■ **WHAT THIS TASK INVOLVES**
Copy out each line containing "drawer" from the entries below.

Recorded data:
===============
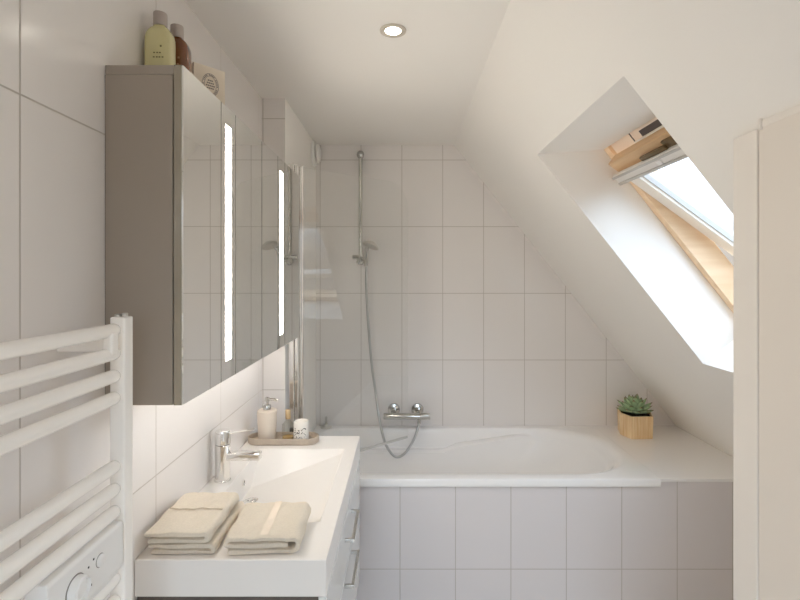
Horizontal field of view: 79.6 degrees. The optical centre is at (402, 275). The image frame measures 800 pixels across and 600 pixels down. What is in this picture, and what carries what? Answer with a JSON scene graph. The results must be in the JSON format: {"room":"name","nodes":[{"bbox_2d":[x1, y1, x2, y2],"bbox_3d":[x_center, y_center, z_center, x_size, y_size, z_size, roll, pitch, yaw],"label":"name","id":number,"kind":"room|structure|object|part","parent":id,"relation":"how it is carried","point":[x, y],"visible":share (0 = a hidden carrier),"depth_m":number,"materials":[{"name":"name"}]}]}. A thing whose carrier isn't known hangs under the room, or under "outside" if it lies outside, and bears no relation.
{"room":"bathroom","nodes":[
{"label":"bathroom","id":0,"kind":"room"},
{"bbox_2d":[0,0,261,599],"bbox_3d":[-0.694,0.361,0.814,0.120,2.319,4.227,0,0,0],"label":"wall","id":1,"kind":"structure","parent":0,"point":[54,54],"depth_m":0.92,"materials":[{"name":"tile"}]},
{"bbox_2d":[0,313,132,599],"bbox_3d":[-0.549,0.691,0.619,0.111,1.240,0.638,0,0,-6],"label":"towel radiator","id":2,"kind":"object","parent":1,"relation":"attached to","point":[96,562],"visible":1,"depth_m":0.79,"materials":[{"name":"white metal"}]},
{"bbox_3d":[-0.544,0.444,0.617,0.025,0.025,0.585,0,0,0],"label":"rail","id":3,"kind":"part","parent":2,"relation":"part of","materials":[{"name":"white metal"}]},
{"bbox_3d":[-0.544,0.402,0.617,0.025,0.025,0.585,0,0,0],"label":"rail","id":4,"kind":"part","parent":2,"relation":"part of","materials":[{"name":"white metal"}]},
{"bbox_3d":[-0.544,0.359,0.617,0.025,0.025,0.585,0,0,0],"label":"rail","id":5,"kind":"part","parent":2,"relation":"part of","materials":[{"name":"white metal"}]},
{"bbox_3d":[-0.544,0.230,0.617,0.025,0.025,0.585,0,0,0],"label":"rail","id":6,"kind":"part","parent":2,"relation":"part of","materials":[{"name":"white metal"}]},
{"bbox_3d":[-0.544,0.188,0.617,0.025,0.025,0.585,0,0,0],"label":"rail","id":7,"kind":"part","parent":2,"relation":"part of","materials":[{"name":"white metal"}]},
{"bbox_3d":[-0.544,0.146,0.617,0.025,0.025,0.585,0,0,0],"label":"rail","id":8,"kind":"part","parent":2,"relation":"part of","materials":[{"name":"white metal"}]},
{"bbox_3d":[-0.544,0.102,0.617,0.025,0.025,0.585,0,0,0],"label":"rail","id":9,"kind":"part","parent":2,"relation":"part of","materials":[{"name":"white metal"}]},
{"bbox_3d":[-0.544,0.571,0.617,0.025,0.025,0.585,0,0,0],"label":"rail","id":10,"kind":"part","parent":2,"relation":"part of","materials":[{"name":"white metal"}]},
{"bbox_3d":[-0.544,0.613,0.617,0.025,0.025,0.585,0,0,0],"label":"rail","id":11,"kind":"part","parent":2,"relation":"part of","materials":[{"name":"white metal"}]},
{"bbox_3d":[-0.542,0.695,0.924,0.028,1.233,0.030,0,0,0],"label":"post","id":12,"kind":"part","parent":2,"relation":"part of","materials":[{"name":"white metal"}]},
{"bbox_2d":[105,65,298,404],"bbox_3d":[-0.550,-0.085,1.587,0.168,0.727,1.136,0,0,0],"label":"upper cabinet","id":13,"kind":"object","parent":1,"relation":"attached to","point":[202,215],"visible":0.97,"depth_m":1.05,"materials":[{"name":"beige paint"}]},
{"bbox_3d":[-0.559,-0.438,1.587,0.146,0.020,1.136,0,0,0],"label":"panel","id":14,"kind":"part","parent":13,"relation":"part of","materials":[{"name":"beige paint"}]},
{"bbox_2d":[144,10,175,64],"bbox_3d":[-0.593,-0.545,1.174,0.065,0.193,0.045,0,0,0],"label":"toiletry bottle","id":15,"kind":"object","parent":13,"relation":"on","point":[159,42],"visible":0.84,"depth_m":1.15,"materials":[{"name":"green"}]},
{"bbox_3d":[-0.478,-0.087,1.302,0.016,0.723,0.567,0,0,0],"label":"mirror door","id":16,"kind":"part","parent":13,"relation":"part of","materials":[{"name":"beige"}]},
{"bbox_2d":[170,23,191,72],"bbox_3d":[-0.581,-0.545,1.233,0.064,0.193,0.045,0,0,-6],"label":"toiletry bottle","id":17,"kind":"object","parent":13,"relation":"on","point":[183,52],"visible":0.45,"depth_m":1.22,"materials":[{"name":"brown plastic"}]},
{"bbox_2d":[192,62,224,104],"bbox_3d":[-0.555,-0.510,1.337,0.076,0.123,0.088,0,0,43],"label":"box","id":18,"kind":"object","parent":13,"relation":"on","point":[213,79],"visible":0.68,"depth_m":1.32,"materials":[{"name":"beige cardboard"}]},
{"bbox_2d":[182,65,261,404],"bbox_3d":[-0.469,-0.087,1.302,0.004,0.721,0.565,0,0,0],"label":"mirror","id":19,"kind":"object","parent":13,"relation":"attached to","point":[222,157],"depth_m":1.21,"materials":[{"name":"clear glass"}]},
{"bbox_2d":[262,141,298,357],"bbox_3d":[-0.469,-0.087,1.872,0.004,0.721,0.565,0,0,0],"label":"mirror","id":20,"kind":"object","parent":13,"relation":"attached to","point":[280,184],"depth_m":1.81,"materials":[{"name":"clear glass"}]},
{"bbox_2d":[137,459,359,599],"bbox_3d":[-0.392,1.007,1.574,0.483,0.487,0.865,0,0,0],"label":"vanity unit","id":21,"kind":"object","parent":1,"relation":"attached to","point":[343,585],"visible":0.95,"depth_m":1.51,"materials":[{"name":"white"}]},
{"bbox_2d":[135,436,359,596],"bbox_3d":[-0.407,0.714,1.571,0.453,0.088,0.879,0,0,0],"label":"washbasin","id":22,"kind":"object","parent":21,"relation":"in","point":[321,474],"visible":0.8,"depth_m":1.21,"materials":[{"name":"white ceramic"}]},
{"bbox_2d":[148,501,244,553],"bbox_3d":[-0.529,0.654,1.260,0.164,0.030,0.224,0,0,0],"label":"bath towel","id":23,"kind":"object","parent":22,"relation":"on","point":[210,547],"visible":0.34,"depth_m":1.15,"materials":[{"name":"beige fabric"}]},
{"bbox_2d":[144,492,238,543],"bbox_3d":[-0.538,0.623,1.251,0.158,0.033,0.218,0,0,0],"label":"bath towel","id":24,"kind":"object","parent":23,"relation":"on","point":[195,517],"visible":1,"depth_m":1.21,"materials":[{"name":"beige fabric"}]},
{"bbox_2d":[214,428,261,482],"bbox_3d":[-0.542,0.584,1.575,0.150,0.170,0.051,0,0,0],"label":"tap","id":25,"kind":"object","parent":22,"relation":"on","point":[223,455],"visible":1,"depth_m":1.56,"materials":[{"name":"silver metal"}]},
{"bbox_3d":[-0.530,0.509,1.575,0.088,0.020,0.009,0,0,0],"label":"lever","id":26,"kind":"part","parent":25,"relation":"part of","materials":[{"name":"silver metal"}]},
{"bbox_3d":[-0.521,0.590,1.575,0.110,0.024,0.032,0,0,0],"label":"spout","id":27,"kind":"part","parent":25,"relation":"part of","materials":[{"name":"silver metal"}]},
{"bbox_2d":[223,501,310,554],"bbox_3d":[-0.343,0.645,1.242,0.188,0.046,0.187,0,0,-3],"label":"bath towel","id":28,"kind":"object","parent":22,"relation":"on","point":[272,527],"visible":1,"depth_m":1.19,"materials":[{"name":"beige fabric"}]},
{"bbox_2d":[248,432,318,444],"bbox_3d":[-0.482,0.657,1.939,0.284,0.026,0.092,0,0,0],"label":"tray","id":29,"kind":"object","parent":22,"relation":"on","point":[253,439],"visible":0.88,"depth_m":1.89,"materials":[{"name":"beige stone"}]},
{"bbox_2d":[257,397,277,438],"bbox_3d":[-0.549,0.575,1.939,0.079,0.171,0.079,0,0,-37],"label":"soap dispenser","id":30,"kind":"object","parent":29,"relation":"on","point":[267,415],"visible":0.94,"depth_m":1.91,"materials":[{"name":"beige ceramic"}]},
{"bbox_2d":[283,409,293,438],"bbox_3d":[-0.465,0.600,1.942,0.047,0.120,0.047,0,0,0],"label":"bottle","id":31,"kind":"object","parent":29,"relation":"on","point":[287,411],"visible":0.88,"depth_m":1.94,"materials":[{"name":"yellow glass"}]},
{"bbox_2d":[294,419,308,438],"bbox_3d":[-0.410,0.621,1.933,0.061,0.078,0.061,0,0,0],"label":"candle holder","id":32,"kind":"object","parent":29,"relation":"on","point":[301,426],"visible":0.96,"depth_m":1.91,"materials":[{"name":"white ceramic"}]},
{"bbox_3d":[-0.192,0.853,1.574,0.020,0.177,0.865,0,0,0],"label":"drawer","id":33,"kind":"part","parent":21,"relation":"part of","materials":[{"name":"white"}]},
{"bbox_3d":[-0.192,1.098,1.574,0.020,0.304,0.865,0,0,0],"label":"drawer","id":34,"kind":"part","parent":21,"relation":"part of","materials":[{"name":"white"}]},
{"bbox_3d":[-0.166,0.960,1.578,0.031,0.010,0.193,0,0,0],"label":"handle","id":35,"kind":"part","parent":21,"relation":"part of","materials":[{"name":"silver metal"}]},
{"bbox_3d":[-0.166,0.818,1.578,0.031,0.010,0.193,0,0,0],"label":"handle","id":36,"kind":"part","parent":21,"relation":"part of","materials":[{"name":"silver metal"}]},
{"bbox_2d":[262,98,315,431],"bbox_3d":[-0.582,0.361,2.543,0.104,2.319,0.768,0,0,0],"label":"wall","id":37,"kind":"structure","parent":0,"point":[283,132],"depth_m":2.44,"materials":[{"name":"tile"}]},
{"bbox_2d":[311,140,320,166],"bbox_3d":[-0.509,-0.721,2.830,0.042,0.150,0.150,0,0,0],"label":"air vent","id":38,"kind":"object","parent":37,"relation":"in","point":[315,148],"visible":1,"depth_m":2.79,"materials":[{"name":"white plastic"}]},
{"bbox_2d":[184,0,509,144],"bbox_3d":[-0.207,-0.859,0.814,1.055,0.120,4.427,0,0,0],"label":"ceiling","id":39,"kind":"structure","parent":0,"point":[346,82],"depth_m":1.75,"materials":[{"name":"white paint"}]},
{"bbox_2d":[380,23,405,37],"bbox_3d":[-0.032,-0.795,1.559,0.086,0.006,0.086,0,0,0],"label":"recessed light","id":40,"kind":"object","parent":39,"relation":"in","point":[392,30],"visible":1,"depth_m":1.55,"materials":[{"name":"beige metal"}]},
{"bbox_2d":[316,145,675,425],"bbox_3d":[0.705,0.361,2.987,2.878,2.319,0.120,0,0,0],"label":"wall","id":41,"kind":"structure","parent":0,"point":[470,324],"depth_m":2.93,"materials":[{"name":"tile"}]},
{"bbox_2d":[352,151,363,264],"bbox_3d":[-0.253,-0.407,2.868,0.096,0.685,0.116,0,0,0],"label":"shower rail","id":42,"kind":"object","parent":41,"relation":"attached to","point":[360,154],"visible":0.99,"depth_m":2.86,"materials":[{"name":"silver metal"}]},
{"bbox_2d":[363,240,419,457],"bbox_3d":[-0.064,0.426,2.754,0.330,1.255,0.189,0,0,0],"label":"shower","id":43,"kind":"object","parent":42,"relation":"hanging from","point":[368,244],"visible":0.98,"depth_m":2.80,"materials":[{"name":"silver metal"}]},
{"bbox_3d":[-0.210,-0.123,2.775,0.030,0.134,0.100,0,0,-13],"label":"handle","id":44,"kind":"part","parent":43,"relation":"part of","materials":[{"name":"silver metal"}]},
{"bbox_2d":[383,403,429,423],"bbox_3d":[0.023,0.820,2.862,0.274,0.091,0.129,0,0,0],"label":"shower mixer","id":45,"kind":"object","parent":41,"relation":"attached to","point":[417,409],"visible":1,"depth_m":2.81,"materials":[{"name":"silver metal"}]},
{"bbox_3d":[0.130,0.824,2.819,0.060,0.043,0.043,0,0,0],"label":"temperature knob","id":46,"kind":"part","parent":45,"relation":"part of","materials":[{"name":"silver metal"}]},
{"bbox_2d":[356,482,732,599],"bbox_3d":[0.741,1.222,2.172,2.543,0.596,0.024,0,0,0],"label":"wall","id":47,"kind":"structure","parent":0,"point":[672,540],"depth_m":2.16,"materials":[{"name":"tile"}]},
{"bbox_2d":[594,426,732,481],"bbox_3d":[1.416,0.918,2.541,0.514,0.012,0.773,0,0,0],"label":"ledge","id":48,"kind":"object","parent":47,"relation":"on","point":[673,454],"depth_m":2.45,"materials":[{"name":"white tile"}]},
{"bbox_2d":[617,394,653,438],"bbox_3d":[1.334,0.797,2.766,0.199,0.230,0.182,0,0,0],"label":"potted succulent","id":49,"kind":"object","parent":48,"relation":"on","point":[635,421],"visible":1,"depth_m":2.71,"materials":[{"name":"green plant"}]},
{"bbox_2d":[454,0,799,456],"bbox_3d":[1.438,0.255,0.814,2.253,2.530,4.427,0,0,0],"label":"ceiling","id":50,"kind":"structure","parent":0,"point":[561,82],"depth_m":1.77,"materials":[{"name":"white paint"}]},
{"bbox_2d":[604,117,732,311],"bbox_3d":[1.149,-0.179,1.578,0.660,0.796,0.765,0,0,0],"label":"window","id":51,"kind":"structure","parent":50,"relation":"attached to","point":[637,157],"depth_m":1.86,"materials":[{"name":"brown wood"}]},
{"bbox_3d":[0.879,-0.532,1.578,0.097,0.091,0.765,0,0,0],"label":"head rail","id":52,"kind":"part","parent":51,"relation":"part of","materials":[{"name":"beige wood"}]},
{"bbox_3d":[0.866,-0.440,1.578,0.095,0.087,0.679,0,0,0],"label":"sash rail","id":53,"kind":"part","parent":51,"relation":"part of","materials":[{"name":"brown wood"}]},
{"bbox_2d":[634,119,663,142],"bbox_3d":[0.848,-0.499,1.480,0.027,0.035,0.562,0,0,0],"label":"vent","id":54,"kind":"object","parent":51,"relation":"attached to","point":[652,127],"depth_m":1.65,"materials":[{"name":"grey plastic"}]},
{"bbox_3d":[0.857,-0.378,1.581,0.038,0.030,0.696,0,0,0],"label":"rail","id":55,"kind":"part","parent":51,"relation":"part of","materials":[{"name":"silver metal"}]},
{"bbox_3d":[1.181,-0.209,1.578,0.588,0.449,0.679,0,0,0],"label":"sash","id":56,"kind":"part","parent":51,"relation":"part of","materials":[{"name":"white wood"}]},
{"bbox_2d":[617,409,652,438],"bbox_3d":[1.337,0.849,2.766,0.183,0.126,0.182,0,0,0],"label":"pot","id":57,"kind":"object","parent":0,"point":[632,425],"depth_m":2.68,"materials":[{"name":"brown wood"}]},
{"bbox_3d":[1.419,0.616,-0.146,1.411,1.808,2.309,0,0,0],"label":"wall","id":58,"kind":"structure","parent":0,"visible":0},
{"bbox_2d":[733,104,799,599],"bbox_3d":[0.703,0.609,0.514,0.020,1.822,0.989,0,0,0],"label":"trim","id":59,"kind":"structure","parent":58,"relation":"attached to","point":[745,147],"depth_m":0.97,"materials":[{"name":"white paint"}]},
{"bbox_2d":[758,112,799,599],"bbox_3d":[0.702,0.603,0.485,0.022,1.815,0.910,0,0,0],"label":"door","id":60,"kind":"structure","parent":58,"relation":"in","point":[779,141],"depth_m":0.89,"materials":[{"name":"beige paint"}]},
{"bbox_3d":[0.955,1.570,0.814,3.378,0.100,4.427,0,0,0],"label":"floor","id":61,"kind":"structure","parent":0,"visible":0},
{"bbox_2d":[313,426,660,486],"bbox_3d":[0.314,1.112,2.540,1.687,0.400,0.772,0,0,0],"label":"bathtub","id":62,"kind":"object","parent":61,"relation":"on","point":[439,456],"visible":0.52,"depth_m":2.80,"materials":[{"name":"white ceramic"}]},
{"bbox_2d":[320,416,331,428],"bbox_3d":[-0.462,0.879,2.888,0.068,0.066,0.068,0,0,0],"label":"drain control","id":63,"kind":"object","parent":62,"relation":"on","point":[326,426],"visible":1,"depth_m":2.88,"materials":[{"name":"grey metal"}]},
{"bbox_2d":[288,164,407,451],"bbox_3d":[-0.273,0.197,2.467,0.736,1.426,0.092,0,0,-42],"label":"screen","id":64,"kind":"object","parent":62,"relation":"on","point":[295,347],"visible":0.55,"depth_m":2.24,"materials":[{"name":"clear glass"}]}
]}
===============
■ **WRITTEN RESPONSE**
{"bbox_3d":[-0.192,0.853,1.574,0.020,0.177,0.865,0,0,0],"label":"drawer","id":33,"kind":"part","parent":21,"relation":"part of","materials":[{"name":"white"}]},
{"bbox_3d":[-0.192,1.098,1.574,0.020,0.304,0.865,0,0,0],"label":"drawer","id":34,"kind":"part","parent":21,"relation":"part of","materials":[{"name":"white"}]},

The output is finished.